Goodness of fit test What is the intuition behind pooling frequencies that are less than five in a Chi-squared goodness of fit test?
Even though I have been told that it is not used in industries today, the concept is still taught at the undergraduate level. And is incorporated in every question and practical of goodness of fit test that we solve. However I have never come across any convincing explanation either intuitively or mathematically as to why we do so. Can you help me on this?
 A: After reading @whuber's impressive and comprehensive link, it occurs to me that an explanation focused only on the issue of needing expected counts to be 5 or greater might be helpful to you. 

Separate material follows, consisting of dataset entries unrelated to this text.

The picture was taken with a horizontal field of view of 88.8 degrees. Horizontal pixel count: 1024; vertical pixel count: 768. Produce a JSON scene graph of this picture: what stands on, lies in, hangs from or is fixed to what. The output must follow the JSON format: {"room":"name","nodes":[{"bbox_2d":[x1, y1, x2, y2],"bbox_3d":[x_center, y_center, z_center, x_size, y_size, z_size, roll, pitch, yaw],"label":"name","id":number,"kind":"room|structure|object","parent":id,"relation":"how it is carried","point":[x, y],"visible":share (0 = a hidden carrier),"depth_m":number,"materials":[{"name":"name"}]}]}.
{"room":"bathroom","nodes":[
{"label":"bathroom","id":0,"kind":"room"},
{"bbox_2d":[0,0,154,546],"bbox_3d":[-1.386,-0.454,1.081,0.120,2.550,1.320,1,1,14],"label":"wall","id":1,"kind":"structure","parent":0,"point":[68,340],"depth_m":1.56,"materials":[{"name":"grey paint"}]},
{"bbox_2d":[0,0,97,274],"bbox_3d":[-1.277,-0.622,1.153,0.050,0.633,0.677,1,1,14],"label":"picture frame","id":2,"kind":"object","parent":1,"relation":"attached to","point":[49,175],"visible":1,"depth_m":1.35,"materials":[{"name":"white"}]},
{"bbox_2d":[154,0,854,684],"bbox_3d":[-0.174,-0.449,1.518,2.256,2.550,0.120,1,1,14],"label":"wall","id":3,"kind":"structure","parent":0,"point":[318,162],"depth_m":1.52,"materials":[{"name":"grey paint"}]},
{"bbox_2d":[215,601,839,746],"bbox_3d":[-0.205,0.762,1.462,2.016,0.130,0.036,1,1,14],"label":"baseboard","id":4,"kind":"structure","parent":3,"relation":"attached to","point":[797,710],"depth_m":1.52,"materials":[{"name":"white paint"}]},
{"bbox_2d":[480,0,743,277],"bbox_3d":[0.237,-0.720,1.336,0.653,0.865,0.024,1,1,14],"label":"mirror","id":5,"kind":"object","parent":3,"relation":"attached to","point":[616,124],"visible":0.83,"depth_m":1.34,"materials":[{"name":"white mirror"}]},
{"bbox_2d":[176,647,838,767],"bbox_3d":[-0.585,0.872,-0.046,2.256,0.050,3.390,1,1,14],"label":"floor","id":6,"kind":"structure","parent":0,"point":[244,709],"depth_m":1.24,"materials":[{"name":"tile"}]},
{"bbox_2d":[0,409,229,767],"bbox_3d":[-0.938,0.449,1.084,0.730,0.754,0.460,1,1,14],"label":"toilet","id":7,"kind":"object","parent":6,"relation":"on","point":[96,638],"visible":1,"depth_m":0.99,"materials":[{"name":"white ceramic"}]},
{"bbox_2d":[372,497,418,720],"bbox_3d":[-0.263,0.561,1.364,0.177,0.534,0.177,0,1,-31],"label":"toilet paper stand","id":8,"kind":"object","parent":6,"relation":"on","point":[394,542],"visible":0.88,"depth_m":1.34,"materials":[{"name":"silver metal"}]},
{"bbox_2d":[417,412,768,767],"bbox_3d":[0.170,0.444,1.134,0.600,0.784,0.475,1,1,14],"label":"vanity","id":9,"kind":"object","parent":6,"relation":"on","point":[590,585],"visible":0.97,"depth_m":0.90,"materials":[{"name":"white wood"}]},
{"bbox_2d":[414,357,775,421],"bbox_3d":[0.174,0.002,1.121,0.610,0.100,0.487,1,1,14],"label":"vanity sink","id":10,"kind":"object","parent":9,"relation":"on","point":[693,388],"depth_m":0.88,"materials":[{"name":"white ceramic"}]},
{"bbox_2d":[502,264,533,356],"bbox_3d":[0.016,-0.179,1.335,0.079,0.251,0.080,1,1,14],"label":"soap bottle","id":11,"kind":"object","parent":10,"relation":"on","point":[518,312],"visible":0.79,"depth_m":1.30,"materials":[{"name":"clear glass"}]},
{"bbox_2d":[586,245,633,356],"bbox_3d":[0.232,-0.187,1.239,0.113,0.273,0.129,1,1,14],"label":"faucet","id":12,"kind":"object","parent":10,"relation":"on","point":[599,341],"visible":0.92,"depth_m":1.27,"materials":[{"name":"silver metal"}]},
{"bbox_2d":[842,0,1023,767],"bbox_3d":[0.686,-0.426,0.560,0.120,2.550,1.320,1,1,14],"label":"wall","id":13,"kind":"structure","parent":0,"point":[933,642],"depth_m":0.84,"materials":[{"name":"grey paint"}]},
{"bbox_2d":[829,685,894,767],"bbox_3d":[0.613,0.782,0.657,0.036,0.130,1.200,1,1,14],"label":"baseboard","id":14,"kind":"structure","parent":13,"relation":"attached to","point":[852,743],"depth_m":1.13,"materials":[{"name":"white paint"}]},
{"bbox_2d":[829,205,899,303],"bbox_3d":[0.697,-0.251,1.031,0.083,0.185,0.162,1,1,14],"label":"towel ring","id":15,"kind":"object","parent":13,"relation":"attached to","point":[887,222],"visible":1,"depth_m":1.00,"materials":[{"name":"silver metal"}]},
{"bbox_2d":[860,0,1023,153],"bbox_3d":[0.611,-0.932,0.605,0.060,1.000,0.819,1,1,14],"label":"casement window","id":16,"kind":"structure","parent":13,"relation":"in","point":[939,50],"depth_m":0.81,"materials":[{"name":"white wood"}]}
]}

Testing whether a Roulette wheel is fair. Suppose I'm used to betting on colors at US roulette. Out of 38 slots around
the wheel there are 2 green, 18 red and 18 black. I'm suspicious that the
wheel is biased so that the probabilities are not really 2/38, 18/38, and 18/38.
An inadequate experiment. I decide to watch 20 spins of the wheel and try a chi-squared test on the results.
The expected counts for green, red, and black would be $E_1 = 20(1/19),\,$
$E_2 = E_3 = 20(9/19),$ respectively. Notice that $E_1 = 1.053$ is much too
small. If $X_1, X_2, X_3$ are the actual observed counts of the three colors in 20 spins, then the
chi-squared statistic is
$$Q = \sum_{i=1}^3 \frac{(X_i - E_i)^2}{E_i}.$$
$Q$ would have approximately the distribution $\mathsf{Chisq}(df = 2)$ under the null hypothesis that the wheel is fair,
provided all of the $E_i$'s were large enough. But in this situation the approximation
is not good. 
In practice, the distribution of $Q$ does not need to fit the chi-squared distribution throughout the support of $Q.$ We use only right-tail probabilities to find critical values and to decide whether P-values are small enough to reject the null hypothesis.
In a simulation with a million 20-spin experiments, I found that the tail
probabilities are not quite right. Under $H_0,$ according to $\mathsf{Chisq}(2),$ 95% of the Q-values should
be less than 5.9915. But the actual 95th percentile of the Q-values was about 6.39.
An experiment in which the statistic has chi-squared distribution. By contrast, if I decide to watch 100 spins of the wheel, then $E_1 = 11.11 > 5,$
so the guideline for $Q$ to be chi-squared distributed is met. In another
simulation with a million 100-spin experiments the 95th percentile of
the Q-values was 5.9914, which agrees with the value from $\mathsf{Chisq}(2)$
within simulation error.
Histograms from the two simulations are shown below, along with the density function of $\mathsf{Chisq}(2).$ It seems clear that, in
the case with 20-spins and an expected count that is too small, the
so-called chi-squared test statistic does not have a chi-squared distribution.

Note: In order to make a compact figure, both histograms were truncated at 20.